Exercise description:
Each line in the entries below that holds the word "software" belongs in the answer.

Records excerpted from a collection:
-*-*-
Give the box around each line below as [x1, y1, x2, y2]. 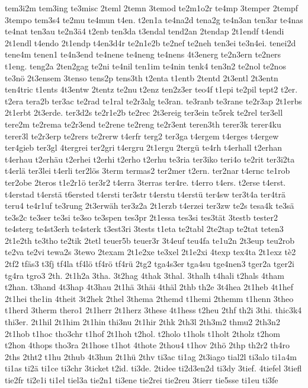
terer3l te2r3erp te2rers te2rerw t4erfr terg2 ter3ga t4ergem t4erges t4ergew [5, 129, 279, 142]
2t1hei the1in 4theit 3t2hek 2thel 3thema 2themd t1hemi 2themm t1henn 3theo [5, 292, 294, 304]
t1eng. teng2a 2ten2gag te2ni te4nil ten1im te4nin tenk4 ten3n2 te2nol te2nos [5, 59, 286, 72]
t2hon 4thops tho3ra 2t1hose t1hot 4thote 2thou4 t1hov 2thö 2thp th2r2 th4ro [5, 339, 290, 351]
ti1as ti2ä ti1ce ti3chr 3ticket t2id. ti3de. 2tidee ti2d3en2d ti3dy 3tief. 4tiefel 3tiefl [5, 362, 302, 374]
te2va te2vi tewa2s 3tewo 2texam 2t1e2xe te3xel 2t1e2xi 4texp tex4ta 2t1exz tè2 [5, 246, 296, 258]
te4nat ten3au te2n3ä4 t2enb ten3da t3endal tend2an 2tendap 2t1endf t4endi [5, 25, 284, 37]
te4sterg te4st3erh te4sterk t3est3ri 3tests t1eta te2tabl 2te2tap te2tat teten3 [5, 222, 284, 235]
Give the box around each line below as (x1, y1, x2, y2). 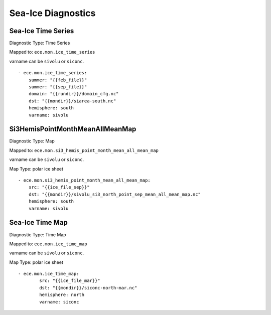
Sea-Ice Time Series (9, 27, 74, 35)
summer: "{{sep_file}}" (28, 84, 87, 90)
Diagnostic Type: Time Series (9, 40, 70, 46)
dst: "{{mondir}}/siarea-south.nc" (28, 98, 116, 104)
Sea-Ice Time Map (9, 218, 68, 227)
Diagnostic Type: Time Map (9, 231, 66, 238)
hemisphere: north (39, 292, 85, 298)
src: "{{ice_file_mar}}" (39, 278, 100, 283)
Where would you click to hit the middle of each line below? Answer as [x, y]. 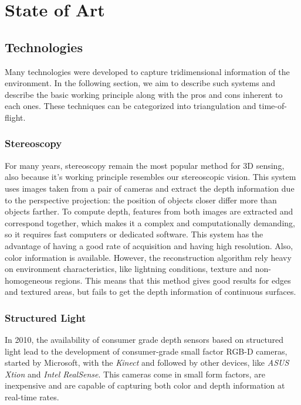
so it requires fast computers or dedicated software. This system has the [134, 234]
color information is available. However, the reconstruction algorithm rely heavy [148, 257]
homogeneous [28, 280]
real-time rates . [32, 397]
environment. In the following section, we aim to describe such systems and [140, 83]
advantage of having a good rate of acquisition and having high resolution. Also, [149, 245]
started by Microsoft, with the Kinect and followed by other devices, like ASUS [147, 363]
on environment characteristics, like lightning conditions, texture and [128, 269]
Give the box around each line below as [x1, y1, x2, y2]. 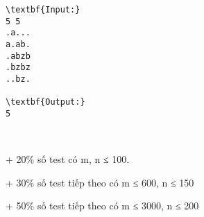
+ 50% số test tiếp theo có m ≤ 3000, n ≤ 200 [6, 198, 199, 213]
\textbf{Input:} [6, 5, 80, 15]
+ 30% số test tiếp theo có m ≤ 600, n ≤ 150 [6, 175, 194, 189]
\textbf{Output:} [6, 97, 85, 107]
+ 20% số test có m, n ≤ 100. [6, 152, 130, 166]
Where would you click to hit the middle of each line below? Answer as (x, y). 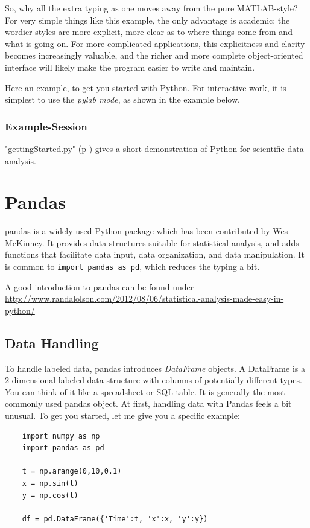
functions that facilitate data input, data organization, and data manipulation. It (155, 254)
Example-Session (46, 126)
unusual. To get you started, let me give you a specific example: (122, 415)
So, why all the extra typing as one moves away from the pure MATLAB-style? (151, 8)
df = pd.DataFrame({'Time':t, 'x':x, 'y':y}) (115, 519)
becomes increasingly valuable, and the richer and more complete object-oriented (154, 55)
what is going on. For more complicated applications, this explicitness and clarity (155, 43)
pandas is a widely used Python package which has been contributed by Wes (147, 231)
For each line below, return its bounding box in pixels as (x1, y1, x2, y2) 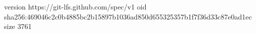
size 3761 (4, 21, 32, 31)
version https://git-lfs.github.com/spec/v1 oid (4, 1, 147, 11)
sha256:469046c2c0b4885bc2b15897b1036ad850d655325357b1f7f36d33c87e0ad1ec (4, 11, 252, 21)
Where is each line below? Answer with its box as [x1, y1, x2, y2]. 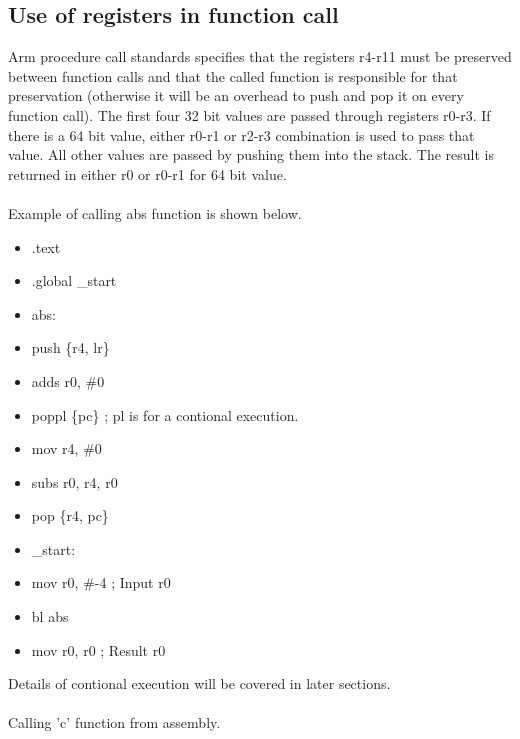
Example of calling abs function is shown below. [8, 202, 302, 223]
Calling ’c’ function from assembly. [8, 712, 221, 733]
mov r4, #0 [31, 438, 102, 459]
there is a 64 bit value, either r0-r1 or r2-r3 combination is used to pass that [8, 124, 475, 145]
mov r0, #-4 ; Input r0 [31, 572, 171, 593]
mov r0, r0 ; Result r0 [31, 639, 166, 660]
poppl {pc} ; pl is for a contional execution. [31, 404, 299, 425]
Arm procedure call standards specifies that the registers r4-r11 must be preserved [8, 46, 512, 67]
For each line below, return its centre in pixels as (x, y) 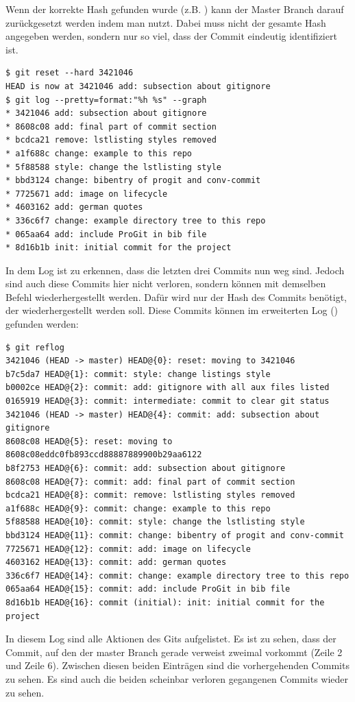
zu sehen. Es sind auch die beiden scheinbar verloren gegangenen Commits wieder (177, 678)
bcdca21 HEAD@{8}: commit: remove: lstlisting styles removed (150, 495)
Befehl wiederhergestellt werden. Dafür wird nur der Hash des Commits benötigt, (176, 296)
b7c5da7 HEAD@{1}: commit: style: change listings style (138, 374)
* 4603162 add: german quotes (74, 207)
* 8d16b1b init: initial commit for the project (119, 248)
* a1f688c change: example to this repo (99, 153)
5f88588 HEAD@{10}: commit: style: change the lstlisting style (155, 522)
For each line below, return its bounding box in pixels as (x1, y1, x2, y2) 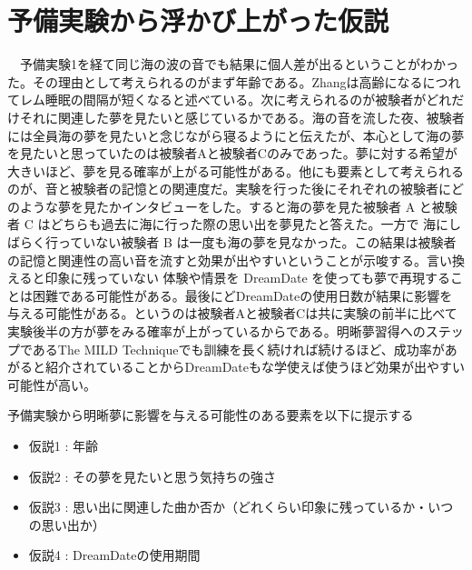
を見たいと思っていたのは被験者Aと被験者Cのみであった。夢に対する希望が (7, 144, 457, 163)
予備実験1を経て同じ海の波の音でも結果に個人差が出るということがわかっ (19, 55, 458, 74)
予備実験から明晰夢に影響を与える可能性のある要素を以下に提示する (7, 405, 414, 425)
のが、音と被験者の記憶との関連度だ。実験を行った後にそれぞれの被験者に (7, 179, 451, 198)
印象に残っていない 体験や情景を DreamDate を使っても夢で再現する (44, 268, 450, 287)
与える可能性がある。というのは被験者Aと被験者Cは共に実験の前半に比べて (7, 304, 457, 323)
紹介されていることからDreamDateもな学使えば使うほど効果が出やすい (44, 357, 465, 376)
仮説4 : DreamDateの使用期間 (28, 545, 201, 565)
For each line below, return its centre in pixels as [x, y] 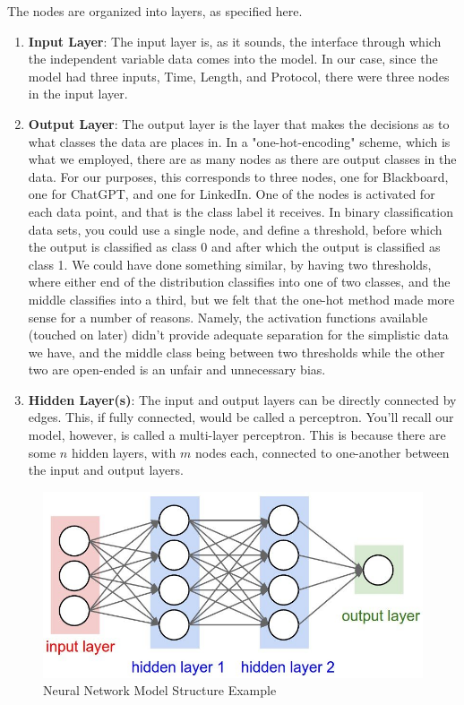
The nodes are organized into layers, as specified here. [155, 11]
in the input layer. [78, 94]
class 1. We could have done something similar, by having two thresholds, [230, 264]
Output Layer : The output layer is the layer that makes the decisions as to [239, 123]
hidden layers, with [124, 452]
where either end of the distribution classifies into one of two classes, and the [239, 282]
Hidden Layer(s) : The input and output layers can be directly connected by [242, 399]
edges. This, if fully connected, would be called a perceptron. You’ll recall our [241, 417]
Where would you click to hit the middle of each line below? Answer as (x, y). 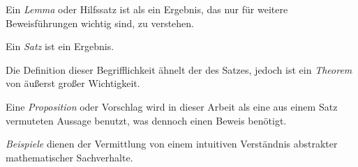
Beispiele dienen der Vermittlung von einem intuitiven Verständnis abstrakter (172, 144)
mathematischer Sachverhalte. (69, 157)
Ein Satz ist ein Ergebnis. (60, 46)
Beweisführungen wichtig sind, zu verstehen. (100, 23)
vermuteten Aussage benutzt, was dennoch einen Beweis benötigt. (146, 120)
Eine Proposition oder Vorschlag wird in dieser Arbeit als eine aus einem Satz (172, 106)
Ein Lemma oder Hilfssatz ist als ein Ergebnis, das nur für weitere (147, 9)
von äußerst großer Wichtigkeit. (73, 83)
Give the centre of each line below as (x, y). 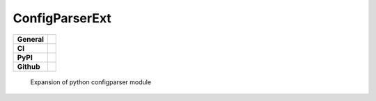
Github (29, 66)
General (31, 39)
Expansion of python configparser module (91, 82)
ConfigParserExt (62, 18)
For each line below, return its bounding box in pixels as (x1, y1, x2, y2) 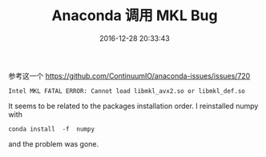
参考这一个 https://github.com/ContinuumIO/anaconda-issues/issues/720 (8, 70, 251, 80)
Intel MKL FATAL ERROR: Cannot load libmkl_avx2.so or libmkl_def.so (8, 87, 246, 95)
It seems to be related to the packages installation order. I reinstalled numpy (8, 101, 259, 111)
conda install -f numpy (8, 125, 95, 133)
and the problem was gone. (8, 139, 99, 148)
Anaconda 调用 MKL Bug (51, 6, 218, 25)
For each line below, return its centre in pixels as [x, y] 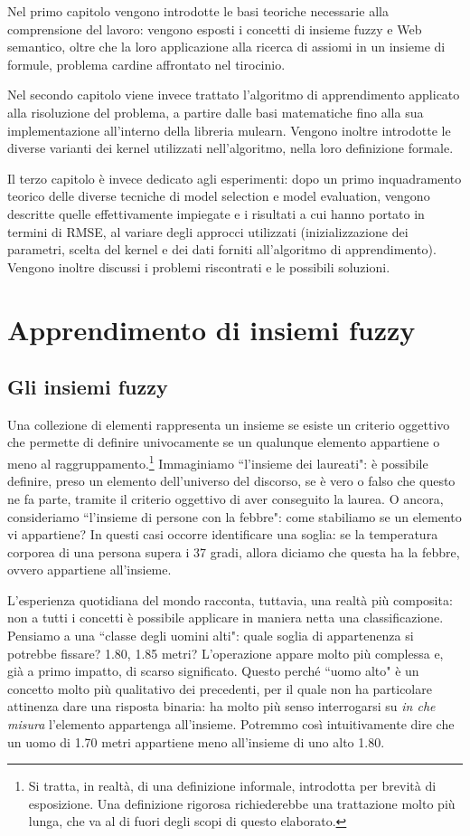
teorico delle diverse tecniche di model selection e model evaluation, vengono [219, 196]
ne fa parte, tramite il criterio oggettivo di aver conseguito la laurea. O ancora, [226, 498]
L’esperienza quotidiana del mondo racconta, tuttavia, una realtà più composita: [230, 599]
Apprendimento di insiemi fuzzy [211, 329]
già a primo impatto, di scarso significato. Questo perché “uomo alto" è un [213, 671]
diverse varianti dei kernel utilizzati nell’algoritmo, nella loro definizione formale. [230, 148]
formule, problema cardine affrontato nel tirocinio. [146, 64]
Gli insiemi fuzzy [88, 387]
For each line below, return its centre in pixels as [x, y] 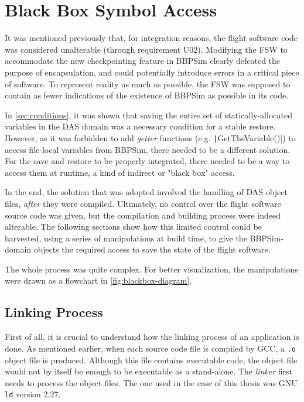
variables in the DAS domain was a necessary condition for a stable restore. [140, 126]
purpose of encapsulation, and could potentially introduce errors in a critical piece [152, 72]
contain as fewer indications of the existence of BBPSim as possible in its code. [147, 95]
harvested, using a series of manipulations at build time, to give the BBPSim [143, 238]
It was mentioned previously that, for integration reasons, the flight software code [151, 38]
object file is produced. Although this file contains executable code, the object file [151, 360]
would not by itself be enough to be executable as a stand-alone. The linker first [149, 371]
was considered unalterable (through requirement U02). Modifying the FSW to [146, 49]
-*-*-
Response to this exercise:
so it requires fast computers or dedicated software. This system has the [134, 234]
It was mentioned previously that, for integration reasons, the flight software code [151, 38]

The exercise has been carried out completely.